Just because a book has some offensive content is not enough of a reason to ban a book, the general value of The Adventures of Huckleberry Finn greatly overshadows any offensive language it may contain. It shows how the American public thought back then, their morals, and their way of life. It was simply they way they were brought up. In Chapter 32 of Huckleberry Finn Aunt Sally asks if anyone was hurt in a steamboat accident, Huck replies, "No'm. Killed a nigger”(Twain 167). The subject is then closed because no “people” were harmed, and in their minds, nobody was. That is something that cannot be expressed in a textbook or a teacher with the same degree of authenticity. The book immerses the student in a time where slavery was accepted. Teachers taught it, pastors preached it, mayors practiced it, and children saw absolutely nothing wrong with it because that is how they had been brought up. Huckleberry, however, was not raised “proper” and so had an almost completely clean head about the subject “The Widow Douglas, she took me for her son, and allowed she would sivilize me; but it was rough living in the house all the time” (Twain 1). He saw Jim as a person and was even willing to go to hell to protect him. Just his use of the word “nigger” did not make him a bad person; it was exactly the way people talked back in that period of time. The book tries to show that black people were just as human as white people and was probably the most blatant anti-slavery book of the time, “many scholars consider it a staunchly antiracist novel”(Zwick, Jim. “Should Huckleberry Finn Be Banned?”). If only that idea was appreciated today, the book would come across as a classic instead of a source of debate.

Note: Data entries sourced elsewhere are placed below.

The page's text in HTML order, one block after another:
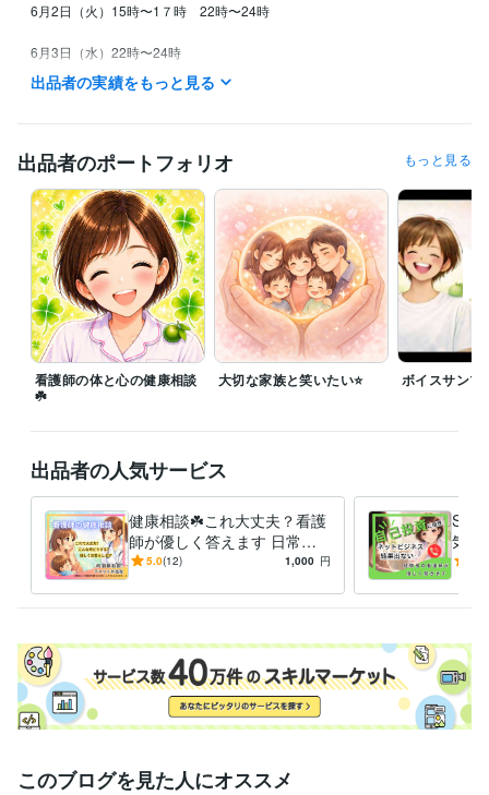
6月2日（火）15時〜1７時　22時〜24時
6月3日（水）22時〜24時
6月4日（木）11時半〜14時　22時〜24時
6月6日（土）休
6月7日（日）休
※土・日・祝日ご相談により対応可能です⭐️
又、上記スケジュール以外でも対応が可能な場合もございますので、お
気軽にDMにてメッセージをよろしくお願いします。
⭐️電話☆チャットサービス共に、メッセージにてご希望の日時をすり合わ
せの上、対応させて頂いております。お気軽にDMにてお問合わせ下さい
⭐️お問合わせ、ご予約は２４時間受付けており頂いたメッセージへの返信
⭐️評価・感想について
評価や感想は任意となっておりますので、ご無理なさらないようにお願
いします。
⭐️ココナラ以外で日中のお仕事やオンラインの活動も行っているので、待
機していないお時間もあります。もし、タイミングが合わない場合は、
お気軽にメッセージを頂けますと嬉しいです。
医療・介護 / 看護師 経験年数 : 20年
受賞歴
資格・検定
出品者の実績をもっと見る
出品者のポートフォリオ もっと見る
看護師の体と心の健康相談
☘️
大切な家族と笑いたい⭐️ ボイスサン
出品者の人気サービス
健康相談☘️これ大丈夫？看護
師が優しく答えます 日常の
不安に寄り添い安心へつなぐ
5.0(12) 1,000 円
SNS
気持
ット
このブログを見た人にオススメ
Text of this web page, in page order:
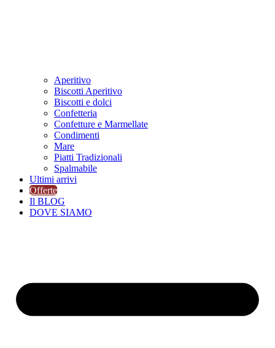
Aperitivo
Biscotti Aperitivo
Biscotti e dolci
Confetteria
Confetture e Marmellate
Condimenti
Mare
Piatti Tradizionali
Spalmabile
Ultimi arrivi
Offerte
Il BLOG
DOVE SIAMO
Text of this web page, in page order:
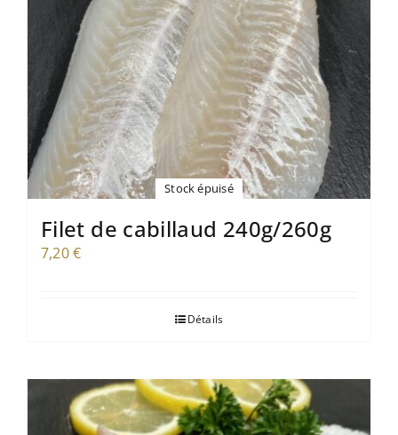
Stock épuisé
Filet de cabillaud 240g/260g
7,20€
Détails
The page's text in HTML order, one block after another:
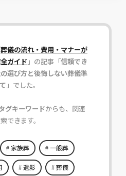
葬儀の流れ・費用・マナーが
ガイド 」の記事「信頼でき
選び方と後悔しない葬儀準
」でした。
グキーワードからも、関連
できます。
家族葬 一般葬
遺影 葬儀
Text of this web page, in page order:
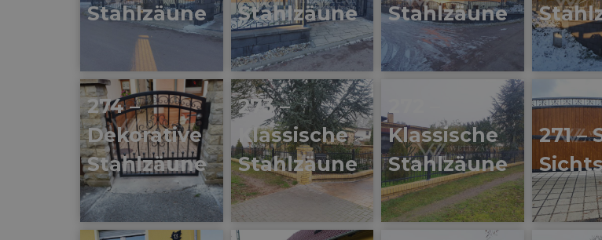
Stahlzäune
Stahlzäune
Stahlzäune
274 –
Dekorative
Stahlzäune
273 –
Klassische
Stahlzäune
272 –
Klassische
Stahlzäune
271 –
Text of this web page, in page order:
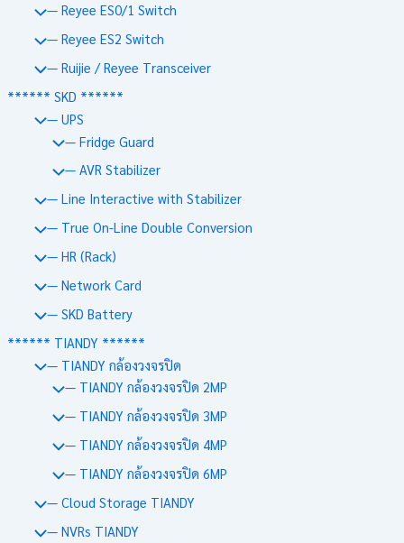
— Reyee ES0/1 Switch
— Reyee ES2 Switch
— Ruijie / Reyee Transceiver
****** SKD ******
— UPS
— Fridge Guard
— AVR Stabilizer
— Line Interactive with Stabilizer
— True On-Line Double Conversion
— HR (Rack)
— Network Card
— SKD Battery
****** TIANDY ******
— TIANDY กล้องวงจรปิด
— TIANDY กล้องวงจรปิด 2MP
— TIANDY กล้องวงจรปิด 3MP
— TIANDY กล้องวงจรปิด 4MP
— TIANDY กล้องวงจรปิด 6MP
— Cloud Storage TIANDY
— NVRs TIANDY
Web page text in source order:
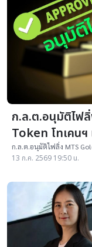
ก.ล.ต.อนุมัติไฟ
Token โทเคนฯ
แท่ง
ก.ล.ต.อนุมัติไฟลิ่ง MTS
ธุรกิจค้าทองคำ อายุ 3 ปี ผ
13 ก.ค. 2569 19:50 น.
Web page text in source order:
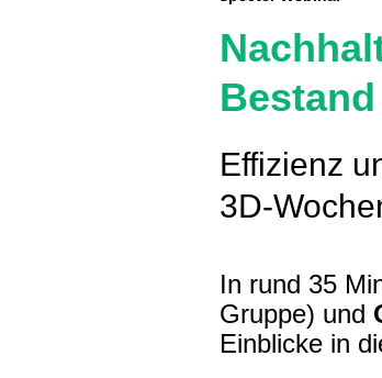
Effizienz
3D-
In rund 35
Gruppe) und
Einblicke in
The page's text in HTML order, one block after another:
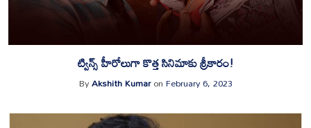
ట్విన్స్‌ హీరోలుగా కొత్త సినిమాకు శ్రీ‌కారం!
ByAkshith KumaronFebruary 6, 2023
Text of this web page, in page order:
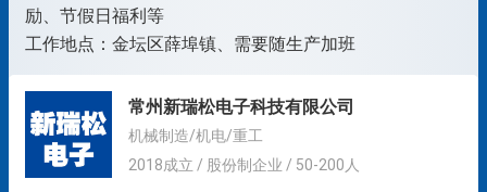
励、节假日福利等
工作地点：金坛区薛埠镇、需要随生产加班
常州新瑞松电子科技有限公司
机械制造/机电/重工
2018成立 / 股份制企业 / 50-200人
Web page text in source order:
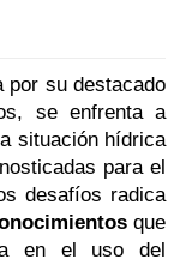
por su destacado
se enfrenta a
situación hídrica
para el
desafíos radica
que
en el uso del
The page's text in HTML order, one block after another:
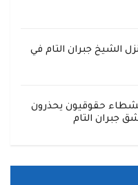
الشيخ جبران التام في
نشطاء حقوقيون يحذرون
جبران التام
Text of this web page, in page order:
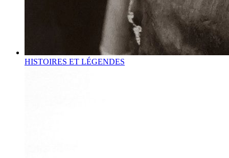
HISTOIRES ET LÉGENDES
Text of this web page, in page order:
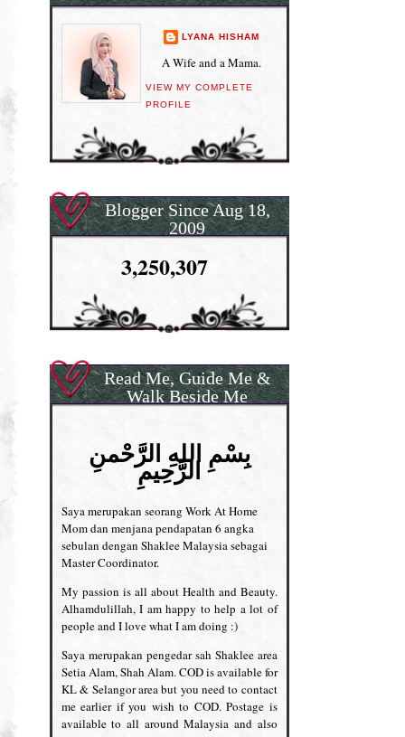
LYANA HISHAM
A Wife and a Mama.
VIEW MY COMPLETE
PROFILE
Blogger Since Aug 18,
2009
3,250,307
Read Me, Guide Me &
Walk Beside Me
بِسْمِ اللهِ الرَّحْمنِ
الرَّحِيمِ
Saya merupakan seorang Work At Home
Mom dan menjana pendapatan 6 angka
sebulan dengan Shaklee Malaysia sebagai
Master Coordinator.
My passion is all about Health and Beauty.
Alhamdulillah, I am happy to help a lot of
people and I love what I am doing :)
Saya merupakan pengedar sah Shaklee area
Setia Alam, Shah Alam. COD is available for
KL & Selangor area but you need to contact
me earlier if you wish to COD. Postage is
available to all around Malaysia and also
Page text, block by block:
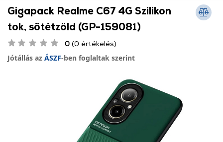
Gigapack Realme C67 4G Szilikon
tok, sötétzöld (GP-159081)
0 (0 értékelés)
Jótállás az ÁSZF-ben foglaltak szerint
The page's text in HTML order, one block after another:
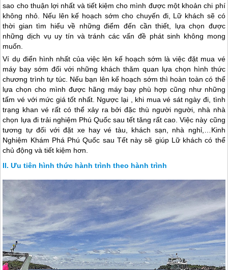
sao cho thuận lợi nhất và tiết kiệm cho mình được một khoản chi phí
không nhỏ. Nếu lên kế hoạch sớm cho chuyến đi, Lữ khách sẽ có
thời gian tìm hiểu về những điểm đến cần thiết, lựa chọn được
những dịch vụ uy tín và tránh các vấn đề phát sinh không mong
muốn.
Ví dụ điển hình nhất của việc lên kế hoạch sớm là việc đặt mua vé
máy bay sớm đối với những khách thăm quan lựa chọn hình thức
chương trình tự túc. Nếu bạn lên kế hoạch sớm thì hoàn toàn có thể
lựa chọn cho mình được hãng máy bay phù hợp cũng như những
tấm vé với mức giá tốt nhất. Ngược lại , khi mua vé sát ngày đi, tình
trạng khan vé rất có thể xảy ra bởi đặc thù người người, nhà nhà
chọn lựa đi trải nghiệm Phú Quốcsau tết tăng rất cao. Việc này cũng
tương tự đối với đặt xe hay vé tàu, khách sạn, nhà nghỉ,…Kinh
Nghiệm Khám Phá Phú Quốc sau Tết này sẽ giúp Lữ khách có thể
chủ động và tiết kiệm hơn.
Ưu tiên hình thức hành trình theo hành trình
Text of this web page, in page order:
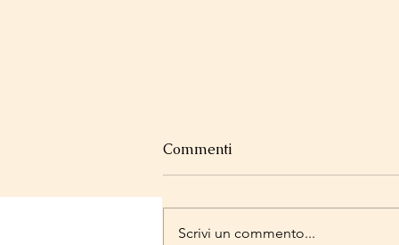
Commenti
Scrivi un commento...
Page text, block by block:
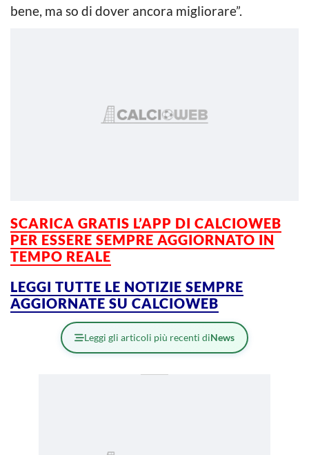
bene, ma so di dover ancora migliorare”.
SCARICA GRATIS L’APP DI CALCIOWEB
PER ESSERE SEMPRE AGGIORNATO IN
TEMPO REALE
LEGGI TUTTE LE NOTIZIE SEMPRE
AGGIORNATE SU CALCIOWEB
Leggi gli articoli più recenti diNews

The Adventures of Huckleberry Finn is an avid anti-slavery novel, and despite flawed criticism from close-minded individuals, is one of the finest windows into a dark period of history that we all must deal with. One will not completely understand the way of life when slavery was accepted until they have read an entirely unbiased and uncensored book written during that time and dealing with the topic of slavery.


Bibliography:

Twain, Mark. The Adventures of Huckleberry Finn. New York: Dover Publications, Inc., 1994.

Zwick, Jim. “Banned Books and American Culture”. Adventures of Huckleberry Finn: A Banned Book. 2 February 2001. .

Zwick, Jim. “Should Huckleberry Finn Be Banned?”. Adventures of Huckleberry Finn: A Banned Book. 2 February 2001.